---------- Dataset entries ----------
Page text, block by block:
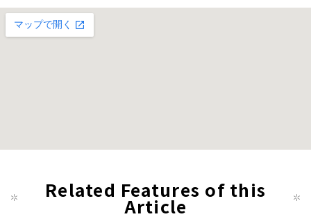
Related Features of this
Article
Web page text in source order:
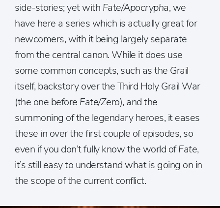
side-stories; yet with Fate/Apocrypha, we
have here a series which is actually great for
newcomers, with it being largely separate
from the central canon. While it does use
some common concepts, such as the Grail
itself, backstory over the Third Holy Grail War
(the one before Fate/Zero), and the
summoning of the legendary heroes, it eases
these in over the first couple of episodes, so
even if you don’t fully know the world ofFate,
it’s still easy to understand what is going on in
the scope of the current conflict.
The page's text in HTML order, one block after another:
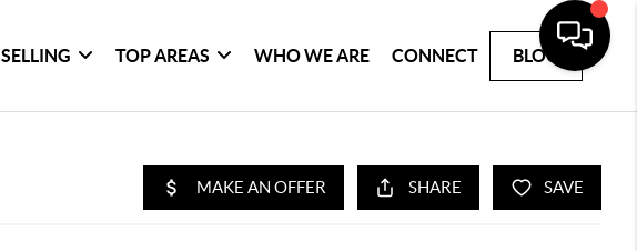
SELLING TOP AREAS WHO WE ARE CONNECT BLOG
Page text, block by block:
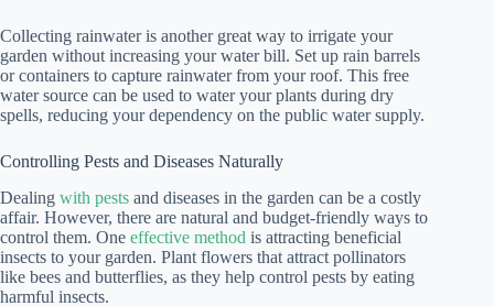
Collecting rainwater is another great way to irrigate your
garden without increasing your water bill. Set up rain barrels
or containers to capture rainwater from your roof. This free
water source can be used to water your plants during dry
spells, reducing your dependency on the public water supply.
Controlling Pests and Diseases Naturally
Dealing with pests and diseases in the garden can be a costly
affair. However, there are natural and budget-friendly ways to
control them. One effective method is attracting beneficial
insects to your garden. Plant flowers that attract pollinators
like bees and butterflies, as they help control pests by eating
harmful insects.
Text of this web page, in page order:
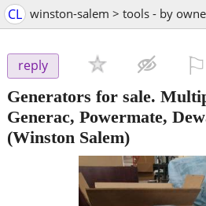
CL winston-salem > tools - by
reply
Generators for sale.
Generac, Powermate,
(Winston Salem)
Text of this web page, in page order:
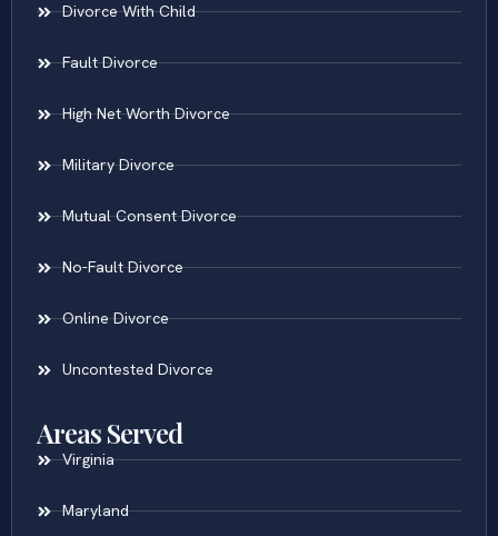
Divorce With Child
Fault Divorce
High Net Worth Divorce
Military Divorce
Mutual Consent Divorce
No-Fault Divorce
Online Divorce
Uncontested Divorce
Areas Served
Virginia
Maryland
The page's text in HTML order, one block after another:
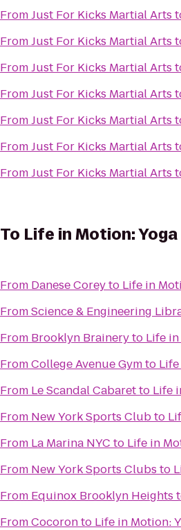
FromJust For Kicks Martial Arts
FromJust For Kicks Martial Arts
FromJust For Kicks Martial Arts
FromJust For Kicks Martial Arts
FromJust For Kicks Martial Arts
FromJust For Kicks Martial Arts
FromJust For Kicks Martial Arts
To Life in Motion:
From Danese Coreyto Life in
FromScience & Engineering
From Brooklyn Braineryto Life
FromCollege Avenue Gymto
From Le Scandal Cabaretto Life
From New York Sports Clubto
From La Marina NYC to Life in
From New York Sports Clubs to
From Equinox Brooklyn Heights
FromCocoronto Life in Motion:
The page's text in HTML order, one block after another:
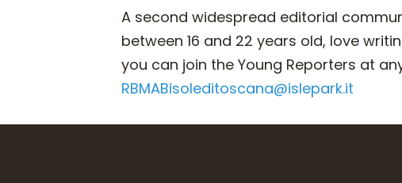
A second widespread editorial
between 16 and 22 years old, love
you can join the Young Reporters at
RBMABisoleditoscana@islepark.it
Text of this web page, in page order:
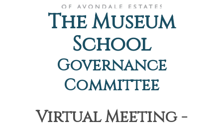
The Museum
School
Governance
Committee
Virtual Meeting -
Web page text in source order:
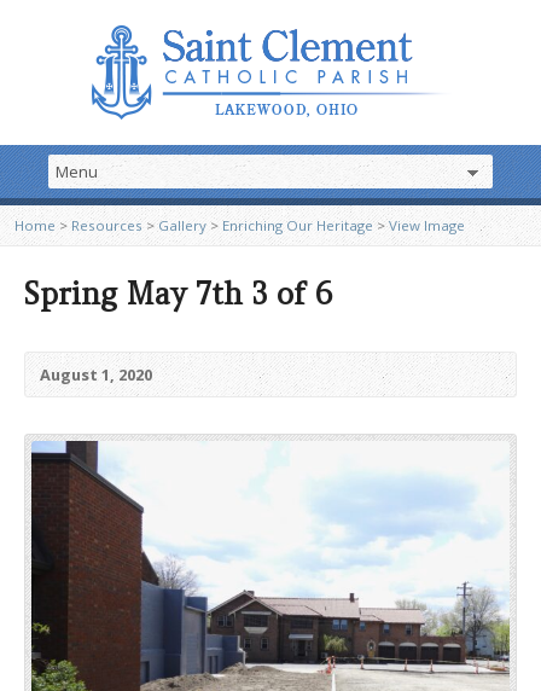
Home > Resources >Gallery > Enriching Our Heritage>View Image
Spring May 7th 3 of 6
August 1, 2020
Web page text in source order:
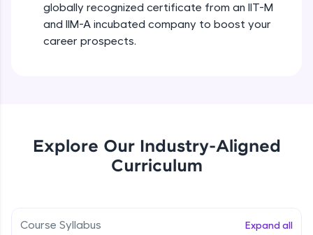
Climb the leaderboard as you earn Geekoins by
learning and practicing! The top scorers get
featured, making learning competitive and
Earn Geekoins by watching videos and
globally recognized certificate from an IIT-M
and IIM-A incubated company to boost your
career prospects.
Explore Our Industry-Aligned
Curriculum
Course Syllabus Expand all
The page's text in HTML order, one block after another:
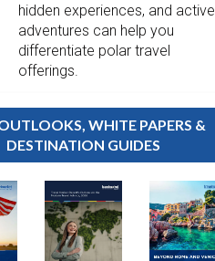
hidden experiences, and active
adventures can help you
differentiate polar travel
offerings.
WHITE PAPERS &
DESTINATION GUIDES
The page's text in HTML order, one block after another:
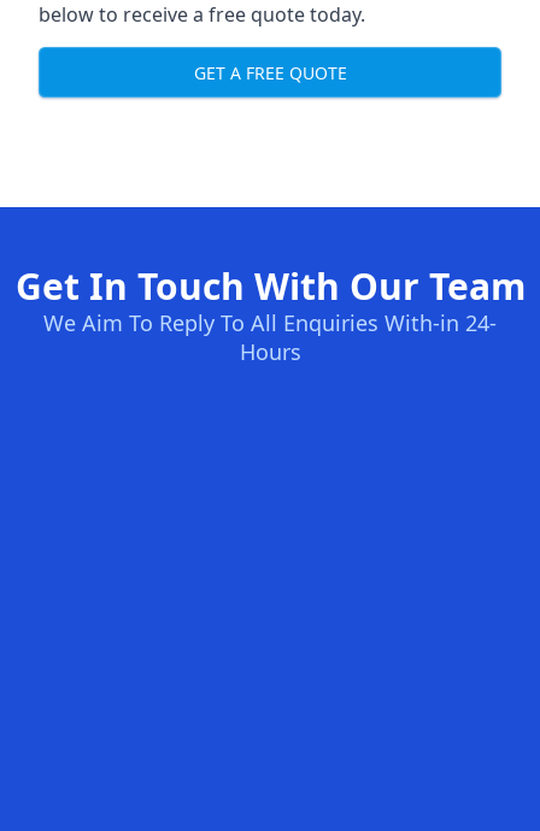
below to receive a free quote today.
GET A FREE QUOTE
Get In Touch With Our Team
We Aim To Reply To All Enquiries With-in 24-
Hours
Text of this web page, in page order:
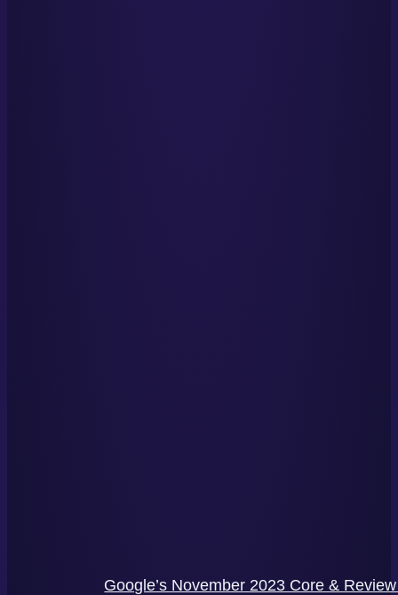
Google’s November 2023 Core &
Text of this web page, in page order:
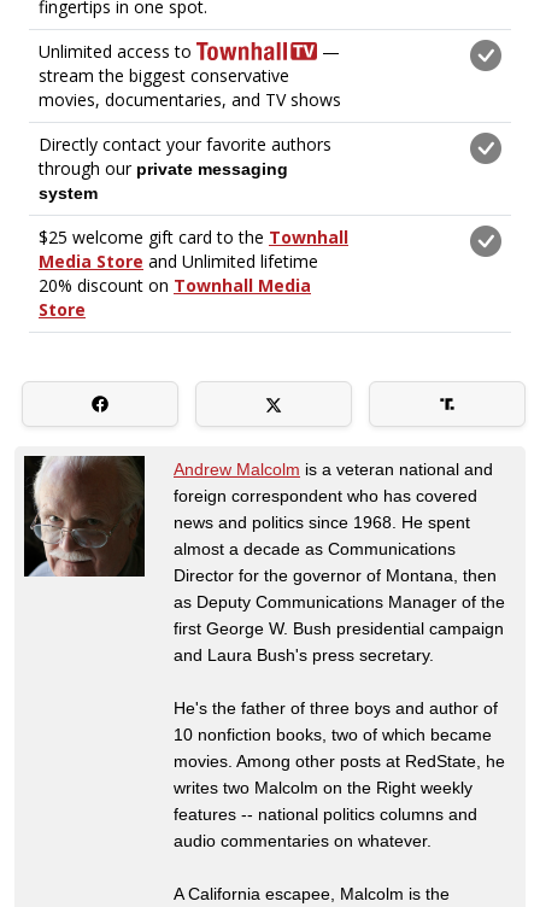
Andrew Malcolm is a veteran national and
foreign correspondent who has covered
news and politics since 1968. He spent
almost a decade as Communications
Director for the governor of Montana, then
as Deputy Communications Manager of the
first George W. Bush presidential campaign
and Laura Bush's press secretary.
He's the father of three boys and author of
10 nonfiction books, two of which became
movies. Among other posts at RedState, he
writes two Malcolm on the Right weekly
features -- national politics columns and
audio commentaries on whatever.
A California escapee, Malcolm is the
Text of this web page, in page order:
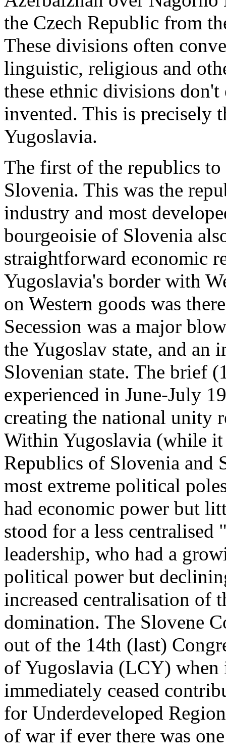
the Czech Republic from
These divisions often
linguistic, religious and
these ethnic divisions
invented. This is precisely
Yugoslavia.
The first of the republics to
Slovenia. This was the
industry and most
bourgeoisie of Slovenia
straightforward economic
Yugoslavia's border with
on Western goods was
Secession was a major
the Yugoslav state, and an
Slovenian state. The brief
experienced in June-July
creating the national unity
Within Yugoslavia (while
Republics of Slovenia and
most extreme political
had economic power but
stood for a less centralised
leadership, who had a
political power but
increased centralisation of
domination. The Slovene
out of the 14th (last)
of Yugoslavia (LCY)
immediately ceased
for Underdeveloped
of war if ever there was
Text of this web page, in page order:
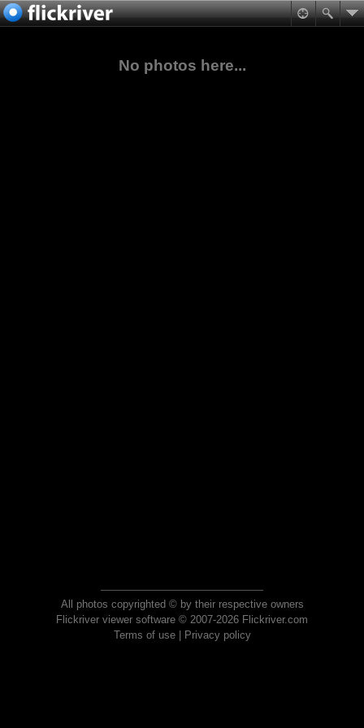
No photos here...
All photos copyrighted © by their respective owners
Flickriver viewer software © 2007-2026 Flickriver.com
Terms of use| Privacy policy
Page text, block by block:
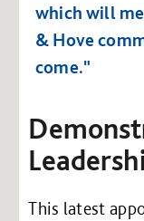
which will
& Hove
come."
This latest
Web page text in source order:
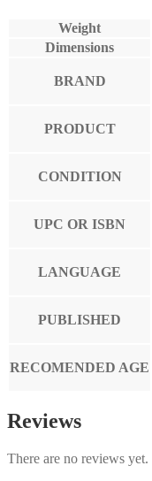
Weight
Dimensions
BRAND
PRODUCT
CONDITION
UPC OR ISBN
LANGUAGE
PUBLISHED
RECOMENDED AGE
Reviews
There are no reviews yet.
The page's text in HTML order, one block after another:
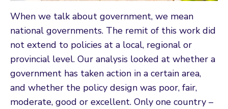
When we talk about government, we mean
national governments. The remit of this work did
not extend to policies at a local, regional or
provincial level. Our analysis looked at whether a
government has taken action in a certain area,
and whether the policy design was poor, fair,
moderate, good or excellent. Only one country –
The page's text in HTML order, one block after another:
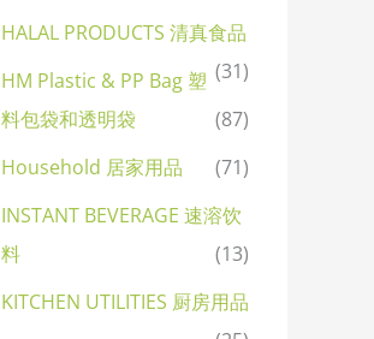
HALAL PRODUCTS 清真食品
(31)
HM Plastic & PP Bag 塑
料包袋和透明袋
(87)
Household 居家用品
(71)
INSTANT BEVERAGE 速溶饮
料
(13)
KITCHEN UTILITIES 厨房用品
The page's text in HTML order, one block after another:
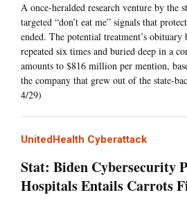
A once-heralded research venture by the
targeted “don’t eat me” signals that
ended. The potential treatment’s
repeated six times and buried deep in a
amounts to $816 million per mention,
the company that grew out of the state-
4/29)
UnitedHealth Cyberattack
Stat: Biden Cybersecurity
Hospitals Entails Carrots
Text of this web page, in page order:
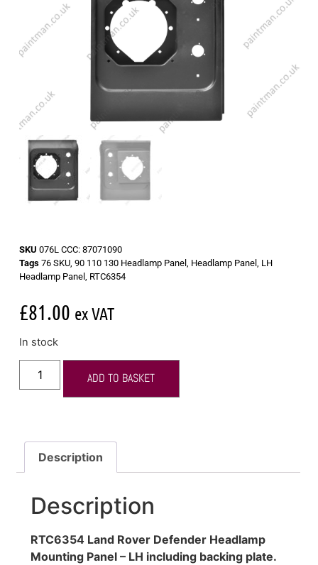
SKU 076L CCC: 87071090
Tags 76 SKU, 90 110 130 Headlamp Panel , Headlamp Panel , LH
Headlamp Panel , RTC6354
£81.00 ex VAT
In stock
ADD TO BASKET
Description
Description
RTC6354 Land Rover Defender Headlamp
Mounting Panel – LH including backing plate.
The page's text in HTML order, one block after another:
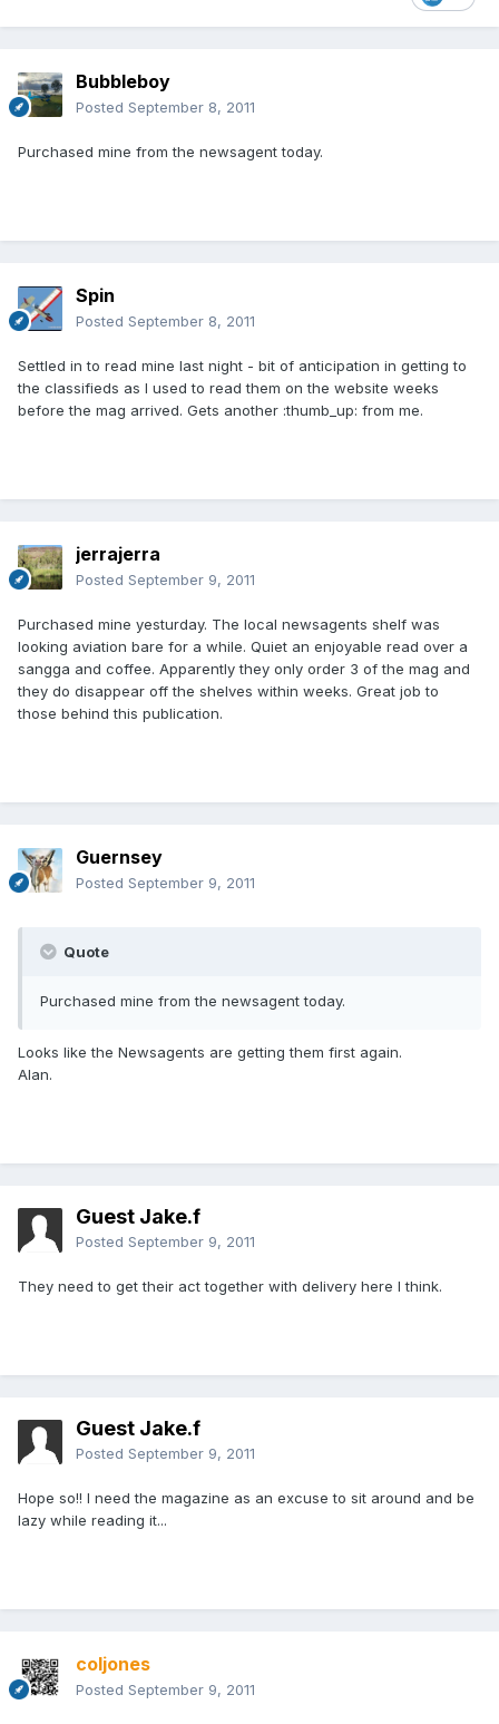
----------
# Exercise description
The answer should be an exact restatement of every entry, with the pictures omitted.

# Answer section
Page text, block by block:
Related Features of this
Article
Web page text in source order:
side-stories; yet with Fate/Apocrypha, we
have here a series which is actually great for
newcomers, with it being largely separate
from the central canon. While it does use
some common concepts, such as the Grail
itself, backstory over the Third Holy Grail War
(the one before Fate/Zero), and the
summoning of the legendary heroes, it eases
these in over the first couple of episodes, so
even if you don’t fully know the world ofFate,
it’s still easy to understand what is going on in
the scope of the current conflict.
The page's text in HTML order, one block after another:
SELLING TOP AREAS WHO WE ARE CONNECT BLOG
Page text, block by block:
Collecting rainwater is another great way to irrigate your
garden without increasing your water bill. Set up rain barrels
or containers to capture rainwater from your roof. This free
water source can be used to water your plants during dry
spells, reducing your dependency on the public water supply.
Controlling Pests and Diseases Naturally
Dealing with pests and diseases in the garden can be a costly
affair. However, there are natural and budget-friendly ways to
control them. One effective method is attracting beneficial
insects to your garden. Plant flowers that attract pollinators
like bees and butterflies, as they help control pests by eating
harmful insects.
Text of this web page, in page order:
CL winston-salem > tools - by
reply
Generators for sale.
Generac, Powermate,
(Winston Salem)
Text of this web page, in page order:
Divorce With Child
Fault Divorce
High Net Worth Divorce
Military Divorce
Mutual Consent Divorce
No-Fault Divorce
Online Divorce
Uncontested Divorce
Areas Served
Virginia
Maryland
The page's text in HTML order, one block after another:
FromJust For Kicks Martial Arts
FromJust For Kicks Martial Arts
FromJust For Kicks Martial Arts
FromJust For Kicks Martial Arts
FromJust For Kicks Martial Arts
FromJust For Kicks Martial Arts
FromJust For Kicks Martial Arts
To Life in Motion:
From Danese Coreyto Life in
FromScience & Engineering
From Brooklyn Braineryto Life
FromCollege Avenue Gymto
From Le Scandal Cabaretto Life
From New York Sports Clubto
From La Marina NYC to Life in
From New York Sports Clubs to
From Equinox Brooklyn Heights
FromCocoronto Life in Motion:
The page's text in HTML order, one block after another:
A second widespread editorial
between 16 and 22 years old, love
you can join the Young Reporters at
RBMABisoleditoscana@islepark.it
Text of this web page, in page order:
The Museum
School
Governance
Committee
Virtual Meeting -
Web page text in source order:
Home > Resources >Gallery > Enriching Our Heritage>View Image
Spring May 7th 3 of 6
August 1, 2020
Web page text in source order:
Climb the leaderboard as you earn Geekoins by
learning and practicing! The top scorers get
featured, making learning competitive and
Earn Geekoins by watching videos and
globally recognized certificate from an IIT-M
and IIM-A incubated company to boost your
career prospects.
Explore Our Industry-Aligned
Curriculum
Course Syllabus Expand all
The page's text in HTML order, one block after another:
hidden experiences, and active
adventures can help you
differentiate polar travel
offerings.
WHITE PAPERS &
DESTINATION GUIDES
The page's text in HTML order, one block after another:
below to receive a free quote today.
GET A FREE QUOTE
Get In Touch With Our Team
We Aim To Reply To All Enquiries With-in 24-
Hours
Text of this web page, in page order:
Google’s November 2023 Core &
Text of this web page, in page order:
Andrew Malcolm is a veteran national and
foreign correspondent who has covered
news and politics since 1968. He spent
almost a decade as Communications
Director for the governor of Montana, then
as Deputy Communications Manager of the
first George W. Bush presidential campaign
and Laura Bush's press secretary.
He's the father of three boys and author of
10 nonfiction books, two of which became
movies. Among other posts at RedState, he
writes two Malcolm on the Right weekly
features -- national politics columns and
audio commentaries on whatever.
A California escapee, Malcolm is the
Text of this web page, in page order:
the Czech Republic from
These divisions often
linguistic, religious and
these ethnic divisions
invented. This is precisely
Yugoslavia.
The first of the republics to
Slovenia. This was the
industry and most
bourgeoisie of Slovenia
straightforward economic
Yugoslavia's border with
on Western goods was
Secession was a major
the Yugoslav state, and an
Slovenian state. The brief
experienced in June-July
creating the national unity
Within Yugoslavia (while
Republics of Slovenia and
most extreme political
had economic power but
stood for a less centralised
leadership, who had a
political power but
increased centralisation of
domination. The Slovene
out of the 14th (last)
of Yugoslavia (LCY)
immediately ceased
for Underdeveloped
of war if ever there was
Text of this web page, in page order:
No photos here...
All photos copyrighted © by their respective owners
Flickriver viewer software © 2007-2026 Flickriver.com
Terms of use| Privacy policy
Page text, block by block:
which will
& Hove
come."
This latest
Web page text in source order:
Weight
Dimensions
BRAND
PRODUCT
CONDITION
UPC OR ISBN
LANGUAGE
PUBLISHED
RECOMENDED AGE
Reviews
There are no reviews yet.
The page's text in HTML order, one block after another:
When we talk about government, we mean
national governments. The remit of this work did
not extend to policies at a local, regional or
provincial level. Our analysis looked at whether a
government has taken action in a certain area,
and whether the policy design was poor, fair,
moderate, good or excellent. Only one country –
The page's text in HTML order, one block after another:
HALAL PRODUCTS 清真食品
(31)
HM Plastic & PP Bag 塑
料包袋和透明袋
(87)
Household 居家用品
(71)
INSTANT BEVERAGE 速溶饮
料
(13)
KITCHEN UTILITIES 厨房用品
The page's text in HTML order, one block after another:
A once-heralded research venture by the
targeted “don’t eat me” signals that
ended. The potential treatment’s
repeated six times and buried deep in a
amounts to $816 million per mention,
the company that grew out of the state-
4/29)
UnitedHealth Cyberattack
Stat: Biden Cybersecurity
Hospitals Entails Carrots
Text of this web page, in page order:
SKU 076L CCC: 87071090
Tags 76 SKU, 90 110 130 Headlamp Panel , Headlamp Panel , LH
Headlamp Panel , RTC6354
£81.00 ex VAT
In stock
ADD TO BASKET
Description
Description
RTC6354 Land Rover Defender Headlamp
Mounting Panel – LH including backing plate.
The page's text in HTML order, one block after another:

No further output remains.